This guide covers the four primary attack classes against vector stores, specific misconfiguration patterns in Pinecone, Weaviate, Chroma, and Qdrant, recent CVEs with exploit paths, and a 15-point hardening checklist applicable to any RAG deployment.
Key Takeaways
- Embeddings are not anonymous data. Research shows 92% of input text can be reconstructed from embeddings alone using the Vec2Text method (Morris et al., EMNLP 2023).
- A 2025 UpGuard survey found 1,170 internet-accessible Chroma databases, roughly one-third actively exposing production data with no authentication.
- CVE-2025-64513 in Milvus (CVSS 9.3) required a single HTTP header with a hardcoded constant to bypass all authentication. A public PoC scanner exists.
- PoisonedRAG achieved a 99% attack success rate on HotpotQA by injecting 5 documents into a million-document corpus (USENIX Security 2025).
- OWASP added LLM08:2025 "Vector and Embedding Weaknesses" as a new category in the 2025 LLM Top 10, reflecting how quickly RAG became the dominant enterprise AI architecture.
- Pinecone namespaces are not security boundaries. Weaviate only added RBAC in v1.29.0. Qdrant's official documentation explicitly states instances are insecure by default.
- Including vector database scope in AI security assessments is now standard practice for any organization running RAG in production.
Why Vector Databases Are the Silent Risk in Enterprise AI
The typical enterprise RAG architecture moves proprietary business data through four stages: source documents (contracts, clinical notes, source code, financial records), an embedding model, a vector database, and a retrieval-augmented generation pipeline that feeds context to an LLM.
Organizations generally treat the LLM as the security perimeter. Access controls, prompt filtering, output monitoring all focus on the LLM boundary. The vector database sits behind that perimeter, often on internal networks with permissive defaults, holding high-fidelity representations of the most sensitive data in the organization.
The core assumption that makes this feel safe is wrong: embeddings look like opaque numeric arrays, so practitioners treat them as anonymized. They are not.
John X. Morris, Volodymyr Kuleshov, Vitaly Shmatikov, and Alexander M. Rush at Cornell published Text Embeddings Reveal (Almost) As Much As Text at EMNLP 2023. Their Vec2Text method reconstructed 92% of 32-token input texts exactly from their embeddings. The method works iteratively: generate a hypothesis text, embed it, minimize cosine distance to the target embedding through correction steps. No model weights required. Only the embedding API.
Applied to MIMIC-III clinical notes, the method recovered full patient names with high accuracy.

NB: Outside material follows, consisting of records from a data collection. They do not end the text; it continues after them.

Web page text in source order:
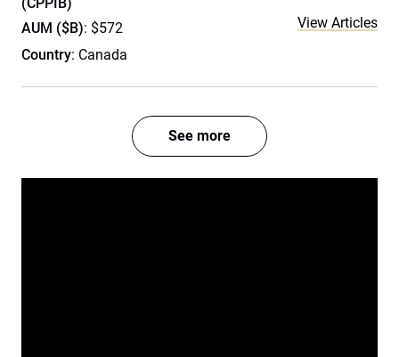
AUM ($B): $572
Country: Canada
View Articles
See more
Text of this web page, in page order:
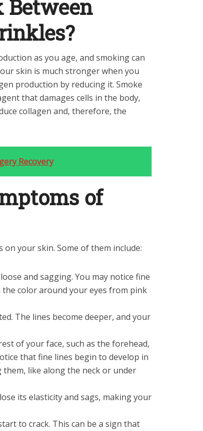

The 2025 follow-on paper (arXiv:2504.16609) reported cosine similarity of 89.4 and an LLM Judge leakage score of 92.0 against black-box encoders. A zero-shot variant (arXiv:2504.00147, April 2025) achieved meaningful inversion without any training on the target model at all.

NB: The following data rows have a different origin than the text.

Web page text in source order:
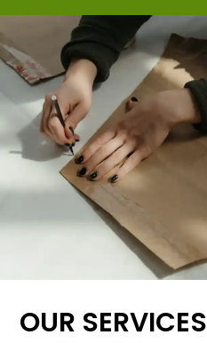
OUR SERVICES
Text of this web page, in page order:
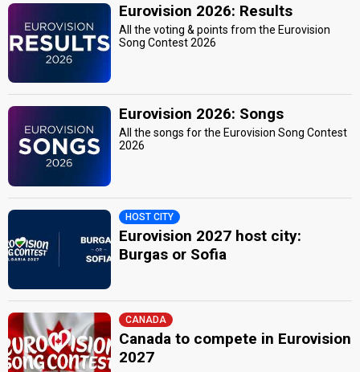
Eurovision 2026: Results
All the voting & points from the Eurovision
Song Contest 2026
Eurovision 2026: Songs
All the songs for the Eurovision Song Contest
2026
HOST CITY
Eurovision 2027 host city:
Burgas or Sofia
CANADA
Canada to compete in Eurovision
2027

The practical implication: if an attacker can query your vector database's embedding store, they can recover the source text. Every exposure is a data breach.
The Four Attack Classes Against Vector Stores
Embedding Inversion
Covered above. The attack requires read access to stored embeddings. Common exposure paths include overly broad API keys, namespace RBAC gaps, and insecure vector database endpoints reachable from application tiers without additional authentication.
Defense: apply Gaussian noise to stored embeddings. The Vec2Text paper demonstrated that well-calibrated noise significantly degrades reconstruction accuracy while preserving retrieval performance. The SPARSE framework (arXiv:2602.07090, February 2026) provides a more sophisticated approach using dimension-sensitive Mahalanobis noise that targets semantically critical embedding dimensions while minimally affecting retrieval quality.
Knowledge Base Poisoning
The PoisonedRAG attack (Zou, Geng et al., USENIX Security 2025) defines the threat clearly. An attacker injects a small number of adversarially crafted documents into the vector store. The documents are crafted to cluster near legitimate high-frequency queries in embedding space. When a user issues the target query, the retriever surfaces the malicious document, and the LLM generates the attacker's intended answer.
Results: 90%+ attack success rate injecting 5 malicious documents into a corpus of millions. In a black-box setting using PaLM 2: 97% ASR on Natural Questions, 99% on HotpotQA, 91% on MS-MARCO. The paper evaluated standard defenses (perplexity filtering, paraphrasing, semantic similarity checks) and found all of them insufficient.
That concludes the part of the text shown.